The prominent place which this difficulty has
occupied in all the controversies of all the centuries is proof of its reality
and its magnitude. But it is to be solved, not by giving up Christianity, but
by accepting the plain and emphatic words of our Lord Jesus Christ, by which He
declares His oneness with the Father - words such as these - "I and My Father
are one" (John x. 80).
"The Father is in Me, and I in Him" (John x. 88).
"He that hath seen Me hath seen the Father" (John xiv. 9). "I am in the Father,
and the Father in Me" (John xiv. 10). It is with the indirect evidence of this
truth that I am dealing; and, as already noticed, the expert sets a high value
upon evidence of that kind. Statements that teach explicitly the Deity of
Christ may be frittered away by those who refuse the truth; but no one can thus
evade the testimony supplied by the beliefs of the early disciples.
And the
force of that testimony is far greater than our theologians recognise. The
learned treatises which discuss whether the Jew believed in a pre-existent
Divine Messiah are strangely unintelligent. For, whether in the first century
or the twentieth, it is only the spiritually enlightened who really believe in
the Godhood of Christ; and every influence of the kind which, with us, leads
men to give a blind assent to that doctrine, operated to prejudice the
unregenerate Jew against it, the Gospels make it clear that with the little
company of those who, in the midstof almost universal apostasy, were "waiting
for the redemption," the question at issue was whether the Nazarene was really
the Son of God; but with the ordinary Jew the very fact of His claiming to be
Son of God was deemed conclusive evidence of blasphemy. The beliefs of the
disciples, therefore, were formed and avowed in opposition to every influence
which ecclesiastical authority could bring to bear on them. In Christendom all
who regard the Church as the oracle of God profess to believe Christ to be
divine, just as they believe that the "consecrated wafer" is His flesh. But the
unregenerate Jew of nineteen hundred years ago stood intellectually on a higher
level than the nominal Christian of to-day, for his beliefs rested upon Holy
Scripture. And yet he shared the incapacity of all unspiritual men to receive
its spiritual teaching. Indeed, the Sadducean heresies were merely a formal
development of thoughts and doubts that are common to all unregenerate men
whose minds are not warped or blinded by superstition. They prevail extensively
to-day. For while the intellectual revolt of the sixteenth century
re-established the authority of the Bible, and resulted in Protestantism, that
of the seventeenth and eighteenth centuries led to an orgy of infidelity.
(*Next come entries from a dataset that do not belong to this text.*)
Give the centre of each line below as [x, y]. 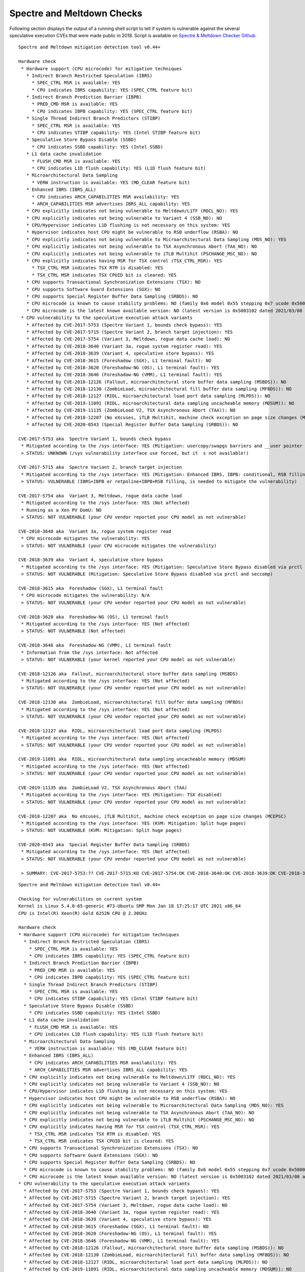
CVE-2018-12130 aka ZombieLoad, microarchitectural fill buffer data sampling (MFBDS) [131, 702]
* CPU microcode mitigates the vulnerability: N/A [85, 596]
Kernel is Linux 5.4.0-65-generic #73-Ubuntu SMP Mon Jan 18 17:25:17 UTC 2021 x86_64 [130, 906]
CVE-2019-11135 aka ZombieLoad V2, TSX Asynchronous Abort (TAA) [103, 788]
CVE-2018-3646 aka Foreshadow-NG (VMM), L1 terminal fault [95, 645]
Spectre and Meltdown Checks [76, 13]
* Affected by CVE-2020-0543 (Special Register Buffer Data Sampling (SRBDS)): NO [132, 425]
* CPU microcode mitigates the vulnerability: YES [85, 539]
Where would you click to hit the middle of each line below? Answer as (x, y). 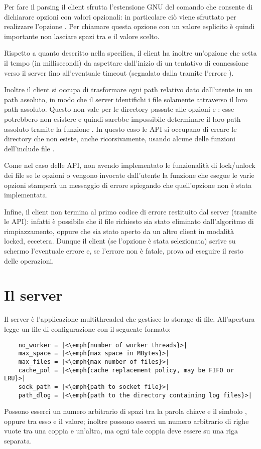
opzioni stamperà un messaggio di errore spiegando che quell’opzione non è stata (128, 185)
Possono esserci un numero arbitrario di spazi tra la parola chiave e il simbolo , (125, 411)
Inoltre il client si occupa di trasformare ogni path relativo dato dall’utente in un (128, 89)
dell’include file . (29, 148)
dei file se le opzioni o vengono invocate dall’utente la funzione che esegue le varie (129, 175)
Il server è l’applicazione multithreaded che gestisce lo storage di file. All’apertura (129, 319)
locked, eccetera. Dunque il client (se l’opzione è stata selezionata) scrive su (120, 241)
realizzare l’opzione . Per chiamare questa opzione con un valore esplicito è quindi (129, 26)
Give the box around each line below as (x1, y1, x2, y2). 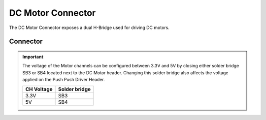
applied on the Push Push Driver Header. (22, 77, 105, 83)
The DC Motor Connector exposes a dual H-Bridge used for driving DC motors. (9, 25, 169, 30)
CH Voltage (25, 86, 53, 92)
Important (22, 54, 44, 60)
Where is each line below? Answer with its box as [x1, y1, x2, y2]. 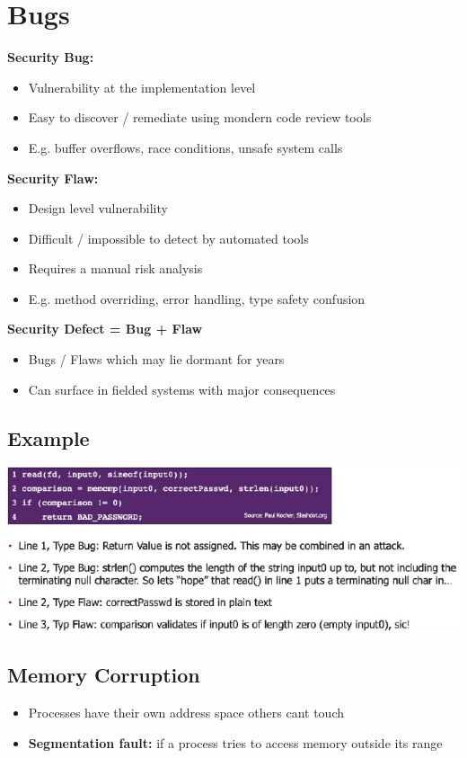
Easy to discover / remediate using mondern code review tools [28, 108, 372, 127]
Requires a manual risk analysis [28, 259, 203, 278]
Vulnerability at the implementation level [28, 77, 256, 96]
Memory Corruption [7, 661, 200, 689]
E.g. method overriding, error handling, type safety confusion [28, 289, 366, 308]
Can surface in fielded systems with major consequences [28, 379, 336, 398]
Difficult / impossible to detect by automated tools [28, 228, 309, 247]
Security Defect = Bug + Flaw [7, 319, 203, 338]
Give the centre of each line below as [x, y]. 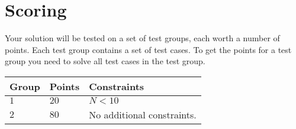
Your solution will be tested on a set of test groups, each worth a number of [142, 38]
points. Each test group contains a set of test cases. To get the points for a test [148, 49]
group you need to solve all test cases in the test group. [105, 61]
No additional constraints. [143, 114]
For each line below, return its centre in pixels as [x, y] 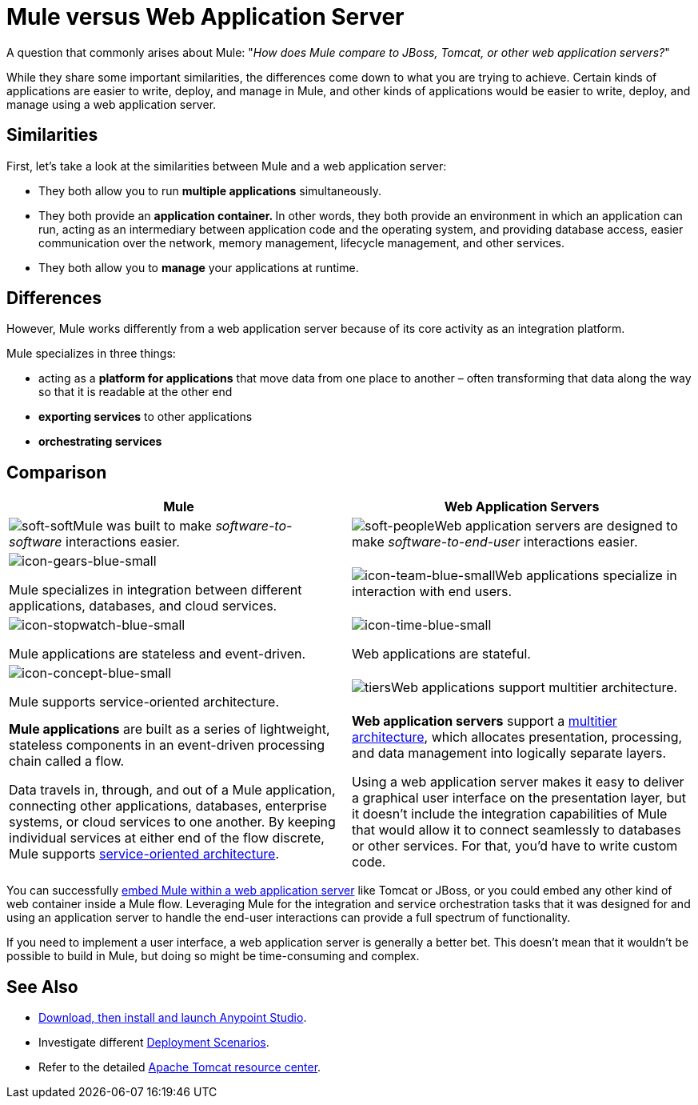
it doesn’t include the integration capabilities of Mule [510, 814]
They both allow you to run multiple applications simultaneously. [210, 190]
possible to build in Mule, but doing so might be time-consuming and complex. [213, 956]
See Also [42, 987]
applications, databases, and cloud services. [143, 606]
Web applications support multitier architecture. [534, 688]
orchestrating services [100, 442]
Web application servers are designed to [556, 526]
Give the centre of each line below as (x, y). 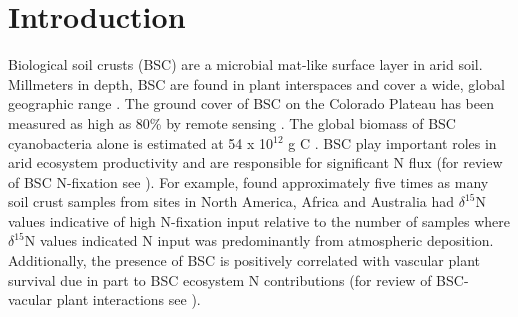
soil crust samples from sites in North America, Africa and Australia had (231, 201)
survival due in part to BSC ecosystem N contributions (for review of (220, 279)
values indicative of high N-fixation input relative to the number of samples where (259, 220)
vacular (30, 299)
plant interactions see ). (128, 299)
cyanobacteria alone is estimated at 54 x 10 (140, 142)
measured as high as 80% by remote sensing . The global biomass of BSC (232, 122)
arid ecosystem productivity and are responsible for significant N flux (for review (255, 162)
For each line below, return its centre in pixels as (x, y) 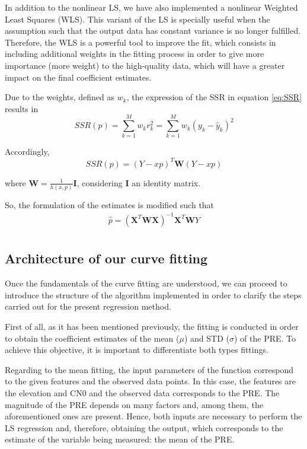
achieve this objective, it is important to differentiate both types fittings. (137, 350)
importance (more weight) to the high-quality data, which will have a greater (145, 65)
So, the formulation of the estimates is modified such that (110, 204)
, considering (100, 182)
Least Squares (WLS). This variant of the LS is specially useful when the (137, 19)
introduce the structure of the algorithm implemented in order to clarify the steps (153, 294)
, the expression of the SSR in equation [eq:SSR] (214, 97)
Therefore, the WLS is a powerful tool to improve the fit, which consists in (140, 42)
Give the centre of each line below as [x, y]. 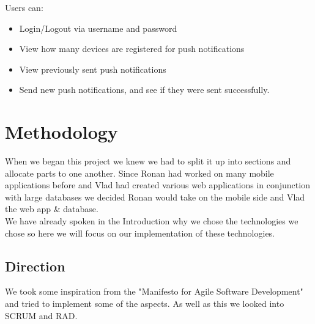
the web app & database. [52, 209]
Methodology [61, 132]
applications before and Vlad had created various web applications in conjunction [157, 185]
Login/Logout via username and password [98, 28]
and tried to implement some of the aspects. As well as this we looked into [145, 304]
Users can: [24, 7]
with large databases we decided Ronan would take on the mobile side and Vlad [155, 197]
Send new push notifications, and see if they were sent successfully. [144, 90]
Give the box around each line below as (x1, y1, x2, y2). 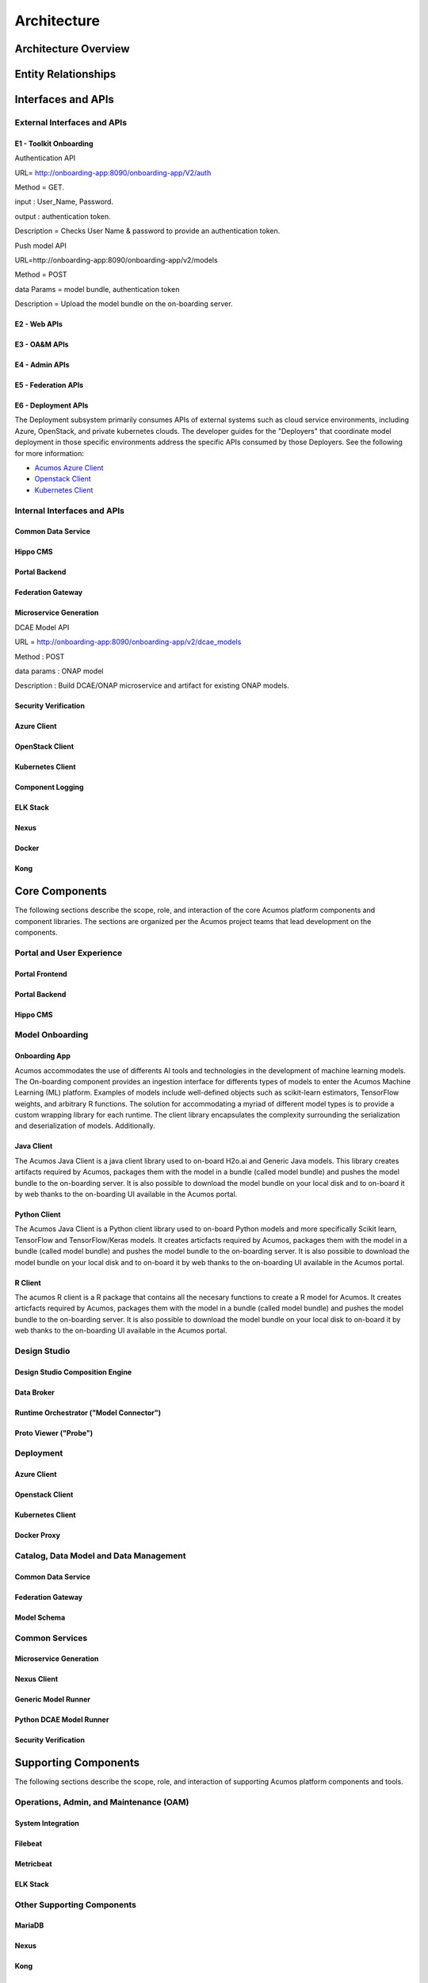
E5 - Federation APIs (14, 381, 84, 390)
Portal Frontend (14, 968, 67, 979)
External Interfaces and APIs (14, 117, 127, 128)
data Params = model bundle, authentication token (14, 284, 180, 293)
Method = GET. (14, 182, 65, 192)
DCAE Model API (14, 623, 70, 632)
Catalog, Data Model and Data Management (14, 1551, 186, 1562)
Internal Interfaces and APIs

And
unfortunately the movement of our own day is not on the lines of the
Reformation.
But this is a digression. Every Jew looked for a Messiah. But
in Judaism there was no clear line of division between politics and religion;
and so, while all expected him to be a prophet and a religious leader, the
hopes of ordinary men were fixed on the coming of a great national champion who
would deliver them from Gentile supremacy, and restore to them the prosperity
and greatness of bygone days.'
But the faith of the little band of the
Lord's disciples was far removed from the creeds and hopes of carnal men. "Thou
art the Christ, the Son of the living God" (Matt. xvi. 16); "Thou art the Son
of God, Thou art the King of Israel" (John i. 49): these were typical
confessions. None but the Christ could be King of Israel, and Christ was the
Son of God in the pregnant sense which that title signified. The confession of
Thomas, "My Lord and my God" was the full expression of it. And if any one can
suppose that devout Jews could have uttered such words to a fellow-creature, or
that the Lord would have tolerated them had He not claimed to be divine, we
have no common ground for a discussion of the question.